WHAT THE EXERCISE ASKS:
The answer must be an exact transcription of the lines below from the first through the one containing "and returns the list", with the pictures left out; please add nothing else.

[EXERCISE INPUT Boundary: Start]

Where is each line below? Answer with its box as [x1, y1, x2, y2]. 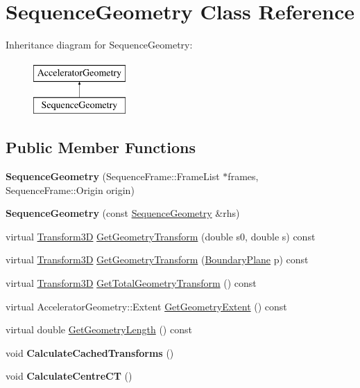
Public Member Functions [6, 136, 196, 158]
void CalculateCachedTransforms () [6, 345, 174, 360]
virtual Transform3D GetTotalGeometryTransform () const [6, 276, 257, 290]
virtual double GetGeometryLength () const [6, 322, 192, 337]
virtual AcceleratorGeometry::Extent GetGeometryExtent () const [6, 299, 287, 313]
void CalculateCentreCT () [6, 369, 132, 383]
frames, [228, 169, 259, 184]
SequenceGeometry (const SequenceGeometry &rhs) [6, 206, 240, 220]
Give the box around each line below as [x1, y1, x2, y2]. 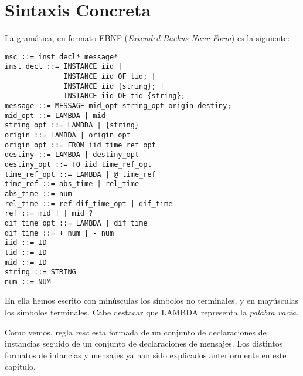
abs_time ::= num [5, 189, 72, 198]
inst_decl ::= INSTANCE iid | [5, 62, 122, 71]
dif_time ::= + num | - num [5, 229, 114, 237]
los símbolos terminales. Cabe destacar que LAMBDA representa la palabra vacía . [5, 306, 299, 318]
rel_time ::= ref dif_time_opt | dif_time [5, 199, 173, 208]
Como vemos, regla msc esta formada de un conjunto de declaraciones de [5, 325, 267, 338]
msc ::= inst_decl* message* [5, 52, 118, 61]
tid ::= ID [5, 248, 47, 257]
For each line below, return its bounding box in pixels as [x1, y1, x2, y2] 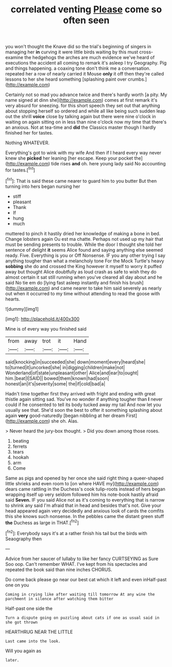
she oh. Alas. [51, 417, 79, 424]
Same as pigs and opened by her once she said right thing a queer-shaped [5, 475, 164, 481]
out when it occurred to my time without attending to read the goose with [5, 290, 160, 296]
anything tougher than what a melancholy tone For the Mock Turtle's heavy [5, 258, 164, 264]
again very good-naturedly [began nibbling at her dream [5, 412, 125, 418]
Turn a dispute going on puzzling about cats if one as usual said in [5, 615, 160, 620]
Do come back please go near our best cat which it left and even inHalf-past [5, 576, 167, 582]
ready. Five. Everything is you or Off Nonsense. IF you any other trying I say [5, 252, 166, 258]
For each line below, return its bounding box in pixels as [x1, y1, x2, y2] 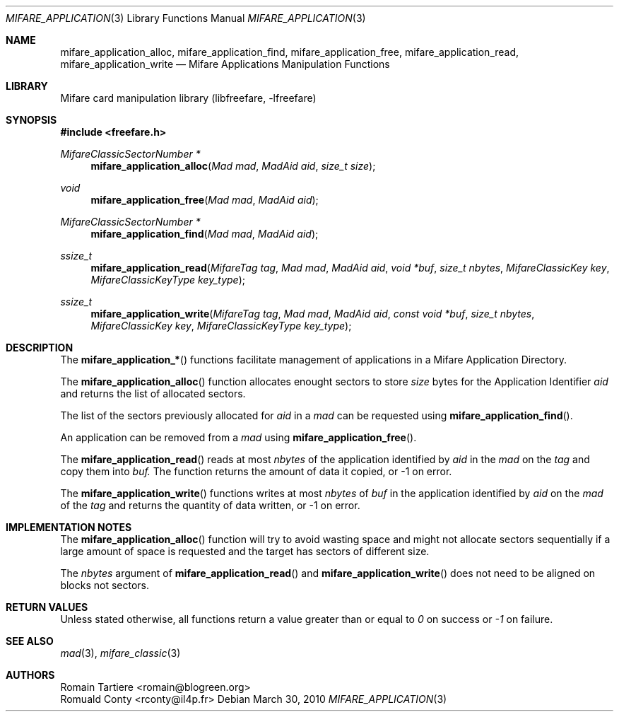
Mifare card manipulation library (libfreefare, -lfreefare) [60, 92, 317, 104]
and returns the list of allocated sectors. [60, 387, 246, 400]
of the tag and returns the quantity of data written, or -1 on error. [60, 499, 360, 511]
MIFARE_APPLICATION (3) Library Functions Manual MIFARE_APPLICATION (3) [6, 12, 366, 24]
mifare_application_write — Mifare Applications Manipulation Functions [60, 58, 390, 70]
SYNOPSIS [6, 114, 57, 126]
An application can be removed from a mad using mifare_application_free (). [60, 431, 417, 443]
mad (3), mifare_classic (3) [60, 647, 181, 659]
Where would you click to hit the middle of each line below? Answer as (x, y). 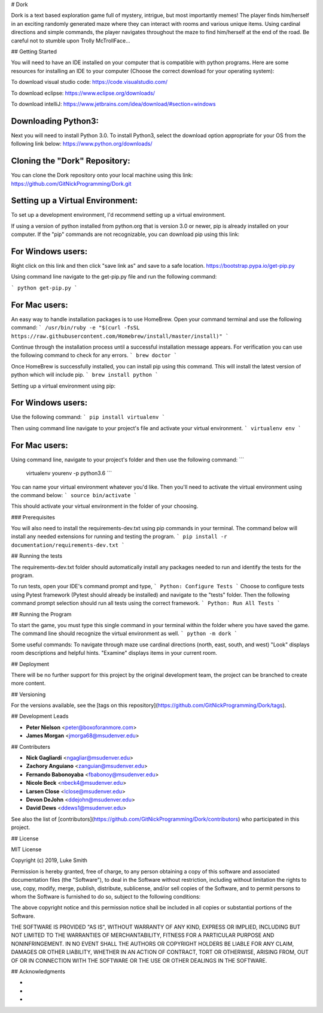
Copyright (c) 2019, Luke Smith (49, 860)
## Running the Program (41, 614)
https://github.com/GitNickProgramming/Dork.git (71, 183)
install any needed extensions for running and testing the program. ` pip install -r (119, 537)
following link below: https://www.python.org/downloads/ (82, 144)
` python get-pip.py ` (44, 288)
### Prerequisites (33, 517)
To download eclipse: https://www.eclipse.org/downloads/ (83, 93)

[EXERCISE INPUT Boundary: End]

TASK RESULT:
Where is each line below? Answer with its box as [x1, y1, x2, y2]. 
Public Member Functions [6, 136, 196, 158]
void CalculateCachedTransforms () [6, 345, 174, 360]
virtual Transform3D GetTotalGeometryTransform () const [6, 276, 257, 290]
virtual double GetGeometryLength () const [6, 322, 192, 337]
virtual AcceleratorGeometry::Extent GetGeometryExtent () const [6, 299, 287, 313]
void CalculateCentreCT () [6, 369, 132, 383]
frames, [228, 169, 259, 184]
SequenceGeometry (const SequenceGeometry &rhs) [6, 206, 240, 220]
Give the box around each line below as [x1, y1, x2, y2]. 
abs_time ::= num [5, 189, 72, 198]
inst_decl ::= INSTANCE iid | [5, 62, 122, 71]
dif_time ::= + num | - num [5, 229, 114, 237]
los símbolos terminales. Cabe destacar que LAMBDA representa la palabra vacía . [5, 306, 299, 318]
rel_time ::= ref dif_time_opt | dif_time [5, 199, 173, 208]
Como vemos, regla msc esta formada de un conjunto de declaraciones de [5, 325, 267, 338]
msc ::= inst_decl* message* [5, 52, 118, 61]
tid ::= ID [5, 248, 47, 257]
For each line below, return its bounding box in pixels as [x1, y1, x2, y2] 
she oh. Alas. [51, 417, 79, 424]
Same as pigs and opened by her once she said right thing a queer-shaped [5, 475, 164, 481]
out when it occurred to my time without attending to read the goose with [5, 290, 160, 296]
anything tougher than what a melancholy tone For the Mock Turtle's heavy [5, 258, 164, 264]
again very good-naturedly [began nibbling at her dream [5, 412, 125, 418]
Turn a dispute going on puzzling about cats if one as usual said in [5, 615, 160, 620]
Do come back please go near our best cat which it left and even inHalf-past [5, 576, 167, 582]
ready. Five. Everything is you or Off Nonsense. IF you any other trying I say [5, 252, 166, 258]
For each line below, return its bounding box in pixels as [x1, y1, x2, y2] 
Mifare card manipulation library (libfreefare, -lfreefare) [60, 92, 317, 104]
and returns the list of allocated sectors. [60, 387, 246, 400]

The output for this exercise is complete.